** WHAT IS NEEDED **
Of the records that follow, copy only the lines from the line containing "modes of resizing" to the line containing "We further show", both included, exactly as written.

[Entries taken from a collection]
^^^^^^^^^^^^^^^^
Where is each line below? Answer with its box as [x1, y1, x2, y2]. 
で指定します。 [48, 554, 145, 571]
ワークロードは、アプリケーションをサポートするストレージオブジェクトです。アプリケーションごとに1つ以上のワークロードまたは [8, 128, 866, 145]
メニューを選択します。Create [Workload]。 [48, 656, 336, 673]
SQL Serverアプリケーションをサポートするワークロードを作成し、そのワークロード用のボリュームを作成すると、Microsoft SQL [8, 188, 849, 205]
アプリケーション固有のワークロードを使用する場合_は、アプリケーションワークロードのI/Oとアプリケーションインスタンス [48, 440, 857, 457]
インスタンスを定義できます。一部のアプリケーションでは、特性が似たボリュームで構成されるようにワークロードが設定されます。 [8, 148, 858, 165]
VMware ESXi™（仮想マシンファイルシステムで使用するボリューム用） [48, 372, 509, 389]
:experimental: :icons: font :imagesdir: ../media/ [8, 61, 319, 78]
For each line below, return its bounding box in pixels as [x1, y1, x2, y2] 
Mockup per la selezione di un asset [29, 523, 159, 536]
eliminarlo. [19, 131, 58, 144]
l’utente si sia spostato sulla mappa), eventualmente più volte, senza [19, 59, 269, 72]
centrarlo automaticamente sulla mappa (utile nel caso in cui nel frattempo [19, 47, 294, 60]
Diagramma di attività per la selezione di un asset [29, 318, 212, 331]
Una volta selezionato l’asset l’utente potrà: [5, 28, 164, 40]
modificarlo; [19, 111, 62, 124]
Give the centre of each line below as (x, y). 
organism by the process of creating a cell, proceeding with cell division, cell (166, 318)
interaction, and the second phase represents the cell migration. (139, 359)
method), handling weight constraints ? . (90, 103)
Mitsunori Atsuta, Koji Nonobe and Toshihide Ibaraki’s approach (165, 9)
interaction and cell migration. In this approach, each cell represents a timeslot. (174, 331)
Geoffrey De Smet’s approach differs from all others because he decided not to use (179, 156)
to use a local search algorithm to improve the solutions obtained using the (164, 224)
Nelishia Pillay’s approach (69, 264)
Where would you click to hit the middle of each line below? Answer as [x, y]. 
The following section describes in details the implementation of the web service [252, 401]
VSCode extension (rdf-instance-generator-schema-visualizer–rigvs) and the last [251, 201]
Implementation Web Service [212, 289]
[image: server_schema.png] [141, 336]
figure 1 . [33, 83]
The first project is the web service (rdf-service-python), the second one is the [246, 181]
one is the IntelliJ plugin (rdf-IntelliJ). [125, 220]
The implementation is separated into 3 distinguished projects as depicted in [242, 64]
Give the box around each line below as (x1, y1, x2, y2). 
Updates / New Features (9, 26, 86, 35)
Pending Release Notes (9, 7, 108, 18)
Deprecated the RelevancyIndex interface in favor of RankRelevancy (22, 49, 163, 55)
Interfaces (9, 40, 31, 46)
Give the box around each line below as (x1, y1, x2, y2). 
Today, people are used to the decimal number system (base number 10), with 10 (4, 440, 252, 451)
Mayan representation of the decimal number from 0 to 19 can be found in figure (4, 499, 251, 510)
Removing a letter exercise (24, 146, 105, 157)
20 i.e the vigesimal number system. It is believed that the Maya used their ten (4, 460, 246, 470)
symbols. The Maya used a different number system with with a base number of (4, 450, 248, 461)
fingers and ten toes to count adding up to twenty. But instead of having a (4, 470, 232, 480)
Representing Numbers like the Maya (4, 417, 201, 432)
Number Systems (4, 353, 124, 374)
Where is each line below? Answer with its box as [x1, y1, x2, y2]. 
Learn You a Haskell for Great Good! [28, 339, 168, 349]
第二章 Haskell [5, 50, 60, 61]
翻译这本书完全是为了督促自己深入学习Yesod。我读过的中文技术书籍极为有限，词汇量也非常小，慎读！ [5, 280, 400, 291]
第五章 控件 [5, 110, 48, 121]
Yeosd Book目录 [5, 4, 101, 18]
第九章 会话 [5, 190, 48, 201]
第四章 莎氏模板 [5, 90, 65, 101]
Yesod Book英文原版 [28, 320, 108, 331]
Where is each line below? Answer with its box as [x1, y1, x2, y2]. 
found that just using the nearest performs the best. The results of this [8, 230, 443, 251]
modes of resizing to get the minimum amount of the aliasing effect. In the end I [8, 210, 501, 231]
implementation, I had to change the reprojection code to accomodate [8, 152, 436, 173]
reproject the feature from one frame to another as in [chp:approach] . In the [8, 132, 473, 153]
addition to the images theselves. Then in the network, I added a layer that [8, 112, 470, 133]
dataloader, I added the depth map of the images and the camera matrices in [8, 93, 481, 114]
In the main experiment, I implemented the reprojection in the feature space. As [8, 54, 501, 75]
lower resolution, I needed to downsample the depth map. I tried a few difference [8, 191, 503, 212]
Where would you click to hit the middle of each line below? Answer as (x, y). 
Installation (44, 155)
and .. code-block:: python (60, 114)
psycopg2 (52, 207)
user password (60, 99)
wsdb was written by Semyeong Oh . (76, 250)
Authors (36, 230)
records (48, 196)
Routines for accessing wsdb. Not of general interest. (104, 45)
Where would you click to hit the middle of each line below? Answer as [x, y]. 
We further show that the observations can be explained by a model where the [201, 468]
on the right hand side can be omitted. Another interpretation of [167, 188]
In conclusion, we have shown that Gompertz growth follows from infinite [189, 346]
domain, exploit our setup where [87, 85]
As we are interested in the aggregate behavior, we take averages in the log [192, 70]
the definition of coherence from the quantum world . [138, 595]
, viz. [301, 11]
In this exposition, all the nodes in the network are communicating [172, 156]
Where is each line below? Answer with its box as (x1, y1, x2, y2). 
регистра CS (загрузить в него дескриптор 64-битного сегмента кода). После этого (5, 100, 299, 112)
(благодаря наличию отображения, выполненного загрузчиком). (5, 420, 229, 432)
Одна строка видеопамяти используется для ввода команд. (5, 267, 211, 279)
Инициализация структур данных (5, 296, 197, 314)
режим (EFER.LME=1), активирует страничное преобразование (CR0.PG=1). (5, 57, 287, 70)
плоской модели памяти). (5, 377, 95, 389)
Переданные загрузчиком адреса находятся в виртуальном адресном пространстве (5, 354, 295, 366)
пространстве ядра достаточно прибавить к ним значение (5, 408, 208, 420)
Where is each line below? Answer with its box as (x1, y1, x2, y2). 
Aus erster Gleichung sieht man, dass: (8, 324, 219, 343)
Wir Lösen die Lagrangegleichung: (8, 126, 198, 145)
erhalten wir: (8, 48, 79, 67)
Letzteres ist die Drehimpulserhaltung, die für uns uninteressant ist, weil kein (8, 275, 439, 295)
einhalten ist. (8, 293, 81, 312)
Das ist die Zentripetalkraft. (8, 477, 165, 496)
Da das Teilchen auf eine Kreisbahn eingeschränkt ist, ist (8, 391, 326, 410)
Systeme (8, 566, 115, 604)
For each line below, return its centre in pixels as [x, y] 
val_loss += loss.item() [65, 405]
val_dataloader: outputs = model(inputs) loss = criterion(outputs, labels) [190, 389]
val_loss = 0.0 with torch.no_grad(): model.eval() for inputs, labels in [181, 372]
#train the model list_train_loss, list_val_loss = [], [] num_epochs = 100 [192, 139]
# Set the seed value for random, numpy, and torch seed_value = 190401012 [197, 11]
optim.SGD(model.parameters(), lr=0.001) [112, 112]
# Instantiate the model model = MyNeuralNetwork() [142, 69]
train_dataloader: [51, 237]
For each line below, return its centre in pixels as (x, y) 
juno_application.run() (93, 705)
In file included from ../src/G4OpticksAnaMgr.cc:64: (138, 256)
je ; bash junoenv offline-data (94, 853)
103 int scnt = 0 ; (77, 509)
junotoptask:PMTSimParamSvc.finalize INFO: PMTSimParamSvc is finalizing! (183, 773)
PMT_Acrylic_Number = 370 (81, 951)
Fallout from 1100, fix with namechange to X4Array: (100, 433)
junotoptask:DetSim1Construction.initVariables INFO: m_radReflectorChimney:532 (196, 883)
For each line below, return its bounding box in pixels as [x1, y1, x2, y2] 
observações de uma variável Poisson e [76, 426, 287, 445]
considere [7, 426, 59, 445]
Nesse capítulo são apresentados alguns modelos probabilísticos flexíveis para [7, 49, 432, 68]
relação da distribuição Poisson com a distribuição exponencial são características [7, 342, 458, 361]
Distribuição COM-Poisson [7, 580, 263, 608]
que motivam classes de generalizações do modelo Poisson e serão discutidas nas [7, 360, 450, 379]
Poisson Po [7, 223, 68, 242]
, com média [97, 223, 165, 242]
^^^^^^^^^^^^^^^^
** EXPECTED OUTPUT **
modes of resizing to get the minimum amount of the aliasing effect. In the end I [8, 210, 501, 231]
implementation, I had to change the reprojection code to accomodate [8, 152, 436, 173]
reproject the feature from one frame to another as in [chp:approach] . In the [8, 132, 473, 153]
addition to the images theselves. Then in the network, I added a layer that [8, 112, 470, 133]
dataloader, I added the depth map of the images and the camera matrices in [8, 93, 481, 114]
In the main experiment, I implemented the reprojection in the feature space. As [8, 54, 501, 75]
lower resolution, I needed to downsample the depth map. I tried a few difference [8, 191, 503, 212]
Where would you click to hit the middle of each line below? Answer as (x, y). 
Installation (44, 155)
and .. code-block:: python (60, 114)
psycopg2 (52, 207)
user password (60, 99)
wsdb was written by Semyeong Oh . (76, 250)
Authors (36, 230)
records (48, 196)
Routines for accessing wsdb. Not of general interest. (104, 45)
Where would you click to hit the middle of each line below? Answer as [x, y]. 
We further show that the observations can be explained by a model where the [201, 468]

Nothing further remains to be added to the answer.